= Elizabeth Rakoczy =

Hungarian-born molecular ophthalmologist

Elizabeth P. Rakoczy (née Piroska E. Szepessy) is a Hungarian-born molecular ophthalmologist. She is a Emerita Professor at the University of Western Australia. She started the molecular ophthalmology department at the Lions Eye Institute. In 2017, Rakoczy was awarded the Florey Medal for her human gene therapy trial to modify viruses for the treatment of wet age-related macular degeneration.

== Career ==
Rakoczy was born is Miskolc, Hungary. She started the Department of Molecular Ophthalmology at the Lions Eye Institute and Professor of Molecular Ophthalmology at the University of Western Australia. She was the Research Director of the Lions Eye Institute and the Centre of Ophthalmology and Visual Sciences between 1999-2009. Rakoczy's research focuses on gene therapy and animal model development.

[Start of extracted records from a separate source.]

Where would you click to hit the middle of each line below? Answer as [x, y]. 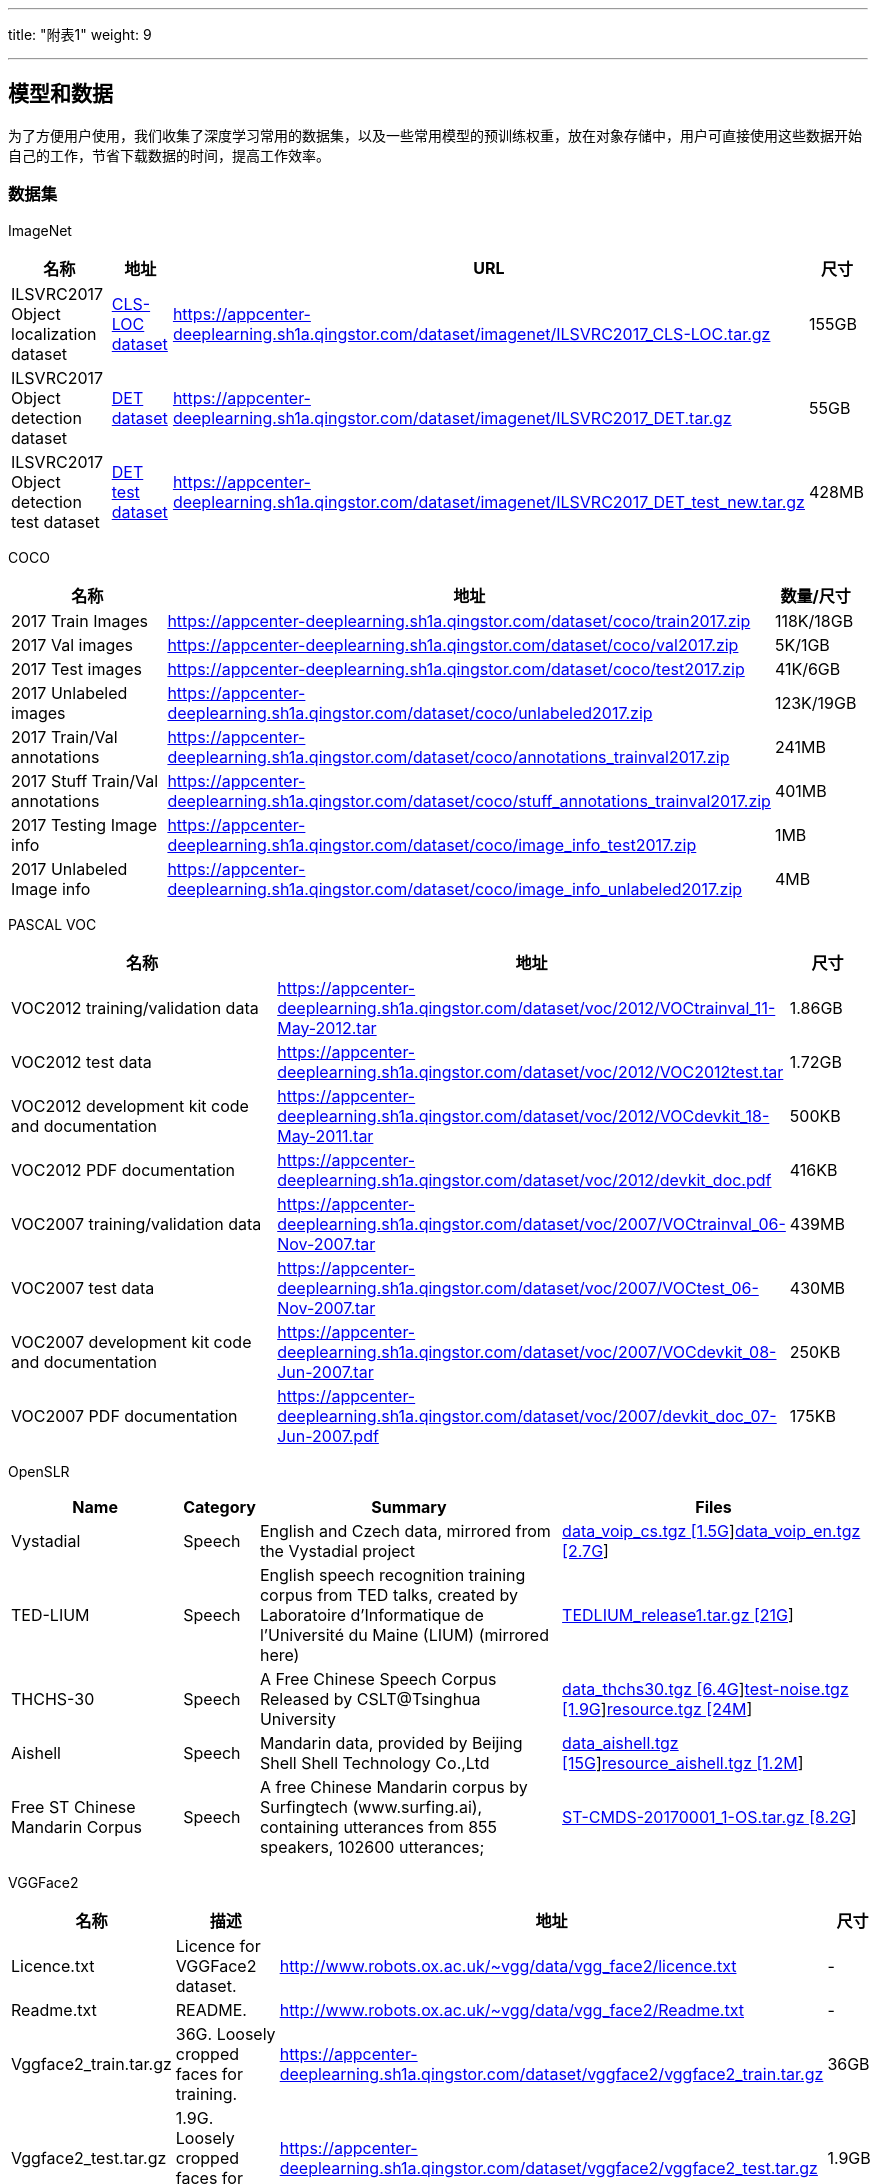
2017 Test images [76, 668]
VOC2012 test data [81, 1061]
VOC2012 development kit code [130, 1105]
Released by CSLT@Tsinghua [370, 1698]
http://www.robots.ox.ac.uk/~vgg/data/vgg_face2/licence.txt [508, 1965]
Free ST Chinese [73, 1806]
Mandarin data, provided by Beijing [391, 1742]
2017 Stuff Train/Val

Her laboratory developed and sold the ’Kimba’ and ‘Akimba’ mouse models for advanced retinal neovascularization. She pioneered secretion gene therapy or ‘biofactory’ for the treatment of wet age related macular degeneration. In 2011 it was licensed to Avalanche Biotechnologies Inc., (now Adverum Biotechnologies), which used the technology to raise ~$300 Million. Rakoczy has published more than 180 scientific papers in academic journals and several patents.

== Awards and honors ==
Rakoczy was a Bede Morris fellow of the Australian Academy of Science in 1998 and the National Health and Medical Research Council of Australia ‘Ten of the Best’ award winner in 2005 and winner of the CSL Florey Medal in 2017 for her human gene therapy trial modifying viruses to treat wet age-related macular degeneration.

== Personal life ==
She is married and has two children.